(Collected data)
= Beginning of Section =
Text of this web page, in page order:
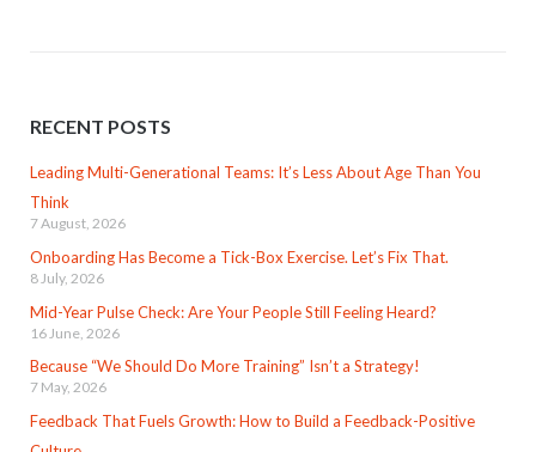
RECENT POSTS
Leading Multi-Generational Teams: It’s Less About Age Than You
Think
7 August, 2026
Onboarding Has Become a Tick-Box Exercise. Let’s Fix That.
8 July, 2026
Mid-Year Pulse Check: Are Your People Still Feeling Heard?
16 June, 2026
Because “We Should Do More Training” Isn’t a Strategy!
7 May, 2026
Feedback That Fuels Growth: How to Build a Feedback-Positive
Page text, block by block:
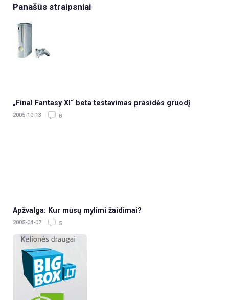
= End of Section =
Exercise requirements: The required output is each line above restated verbatim, with all images omitted.

Response area:
Text of this web page, in page order:
RECENT POSTS
Leading Multi-Generational Teams: It’s Less About Age Than You
Think
7 August, 2026
Onboarding Has Become a Tick-Box Exercise. Let’s Fix That.
8 July, 2026
Mid-Year Pulse Check: Are Your People Still Feeling Heard?
16 June, 2026
Because “We Should Do More Training” Isn’t a Strategy!
7 May, 2026
Feedback That Fuels Growth: How to Build a Feedback-Positive
Page text, block by block:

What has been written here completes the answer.